Segment Start: GIVEN DATA

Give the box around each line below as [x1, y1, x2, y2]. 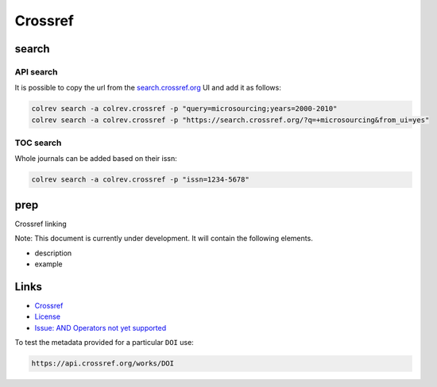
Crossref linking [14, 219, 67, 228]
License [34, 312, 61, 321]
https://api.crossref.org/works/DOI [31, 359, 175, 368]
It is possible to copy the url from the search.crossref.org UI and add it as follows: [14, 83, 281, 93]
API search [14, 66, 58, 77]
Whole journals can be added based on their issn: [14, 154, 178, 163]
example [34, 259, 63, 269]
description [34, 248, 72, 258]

Segment End: GIVEN DATA
Segment Start: GIVEN DATA

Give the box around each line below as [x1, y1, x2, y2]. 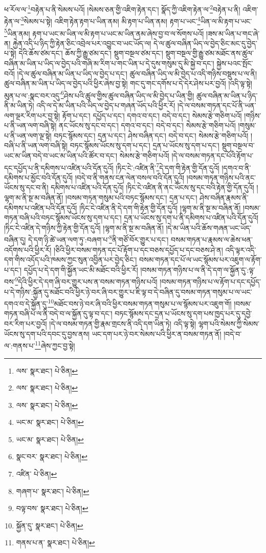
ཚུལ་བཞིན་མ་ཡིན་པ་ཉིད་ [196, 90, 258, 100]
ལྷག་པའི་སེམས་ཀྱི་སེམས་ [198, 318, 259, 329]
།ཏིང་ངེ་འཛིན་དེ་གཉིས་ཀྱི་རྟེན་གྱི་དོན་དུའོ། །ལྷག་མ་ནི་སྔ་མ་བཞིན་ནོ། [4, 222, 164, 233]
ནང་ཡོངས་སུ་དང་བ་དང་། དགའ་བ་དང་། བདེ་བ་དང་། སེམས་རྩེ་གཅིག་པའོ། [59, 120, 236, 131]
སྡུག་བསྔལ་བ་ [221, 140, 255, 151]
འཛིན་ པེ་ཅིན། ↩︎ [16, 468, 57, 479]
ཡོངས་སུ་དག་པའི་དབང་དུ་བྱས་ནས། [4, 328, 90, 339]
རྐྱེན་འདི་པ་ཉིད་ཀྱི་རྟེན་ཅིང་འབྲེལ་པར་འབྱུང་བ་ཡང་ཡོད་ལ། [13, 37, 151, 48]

Segment End: GIVEN DATA
Segment Start: GIVEN DATA

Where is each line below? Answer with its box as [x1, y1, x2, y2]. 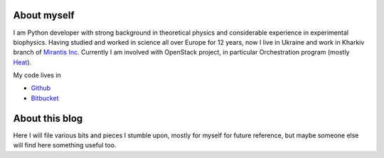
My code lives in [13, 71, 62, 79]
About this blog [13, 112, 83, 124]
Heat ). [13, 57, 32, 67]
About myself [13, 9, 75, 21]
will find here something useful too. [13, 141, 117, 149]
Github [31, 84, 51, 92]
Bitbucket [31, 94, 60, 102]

Segment End: GIVEN DATA

EXERCISE
Only one stretch of the records above is wanted: the lines between the one holding "About this blog [13, 112, 83, 124]" and the one holding "Bitbucket [31, 94, 60, 102]", inclusive, reproduced exactly.

OUTPUT
About this blog [13, 112, 83, 124]
Heat ). [13, 57, 32, 67]
About myself [13, 9, 75, 21]
will find here something useful too. [13, 141, 117, 149]
Github [31, 84, 51, 92]
Bitbucket [31, 94, 60, 102]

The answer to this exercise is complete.